Younger B2B buyers prefer email as the primary form of communication. They want to do as much of their business buying online as they can.

B2B buyers are still traditional, even old fashioned, in how they communicate online with sellers. But as older purchasing managers retire or leave the workforce in other ways, a younger generation of digital-first B2B buyers may prefer no contact at all, except online.

Today, 55% of business buyers still use email as their primary means of communicating with buyers, according to a new survey from Digital Commerce 360 and Forrester Research. Email is followed by live chat with a real person (45%), call center (38%), sales rep (35%), automated, non-person live chat (23%), social media (20%), company (19%), and a virtual appointment with a sales rep (17%). Respondents could choose multiple answers.

Younger business buyers want to keep business on the web

But the Digital Commerce and Forrester survey of 150 B2B buyers also shows that the purchasing managers and teams doing the corporate buying of goods and services for their respective organizations also are younger managers. It found that 7 of 10 buyers see online buying as more convenient and prefer to do so when ready to buy. In fact, 76% of all buyers agree with the statement: “I find buying from a website to be more convenient than buying from a sales representative when purchasing product or services for work.”

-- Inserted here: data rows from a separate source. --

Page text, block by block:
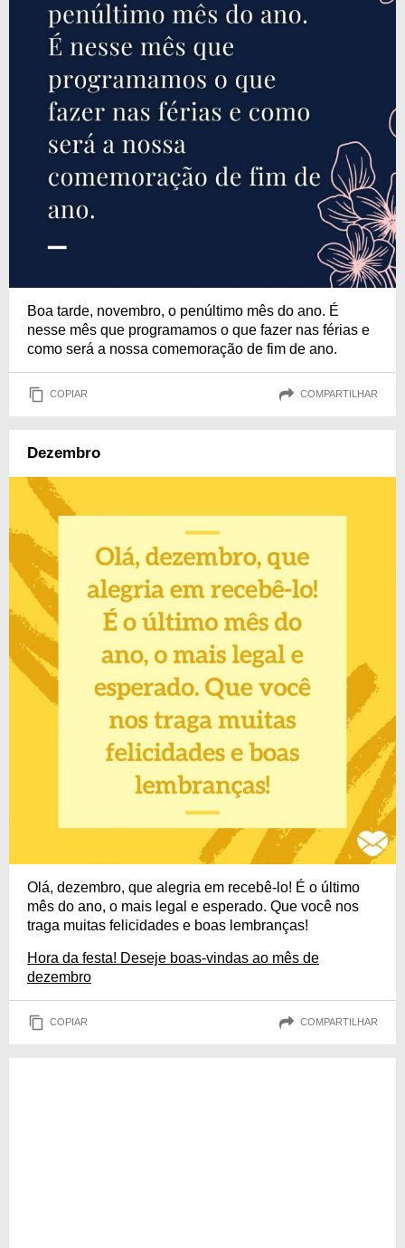
Boa tarde, novembro, o penúltimo mês do ano. É
nesse mês que programamos o que fazer nas férias e
como será a nossa comemoração de fim de ano.
COPIAR COMPARTILHAR
Dezembro
Olá, dezembro, que alegria em recebê-lo! É o último
mês do ano, o mais legal e esperado. Que você nos
traga muitas felicidades e boas lembranças!
Hora da festa! Deseje boas-vindas ao mês de
dezembro
COPIAR COMPARTILHAR

75% of survey respondents also agree with the statement: “I prefer to buy online rather than from a sale when I’ve decided to buy.”


In a study last year based on a survey of 14,000 B2B buyers, Forrester Research found that young buyers far more than their older peers preferred digital and self-service purchasing methods over traditional in-person options.

Among B2B buyers, those born in 1981 or later “now hold the keys to decision-making for the majority of purchases,” Forrester says. It defines as young buyers millennials and the Gen Z generation, or those born between 1981 and 1994, and older buyers as Baby Boomers and Gen X, those born between 1946 and 1980.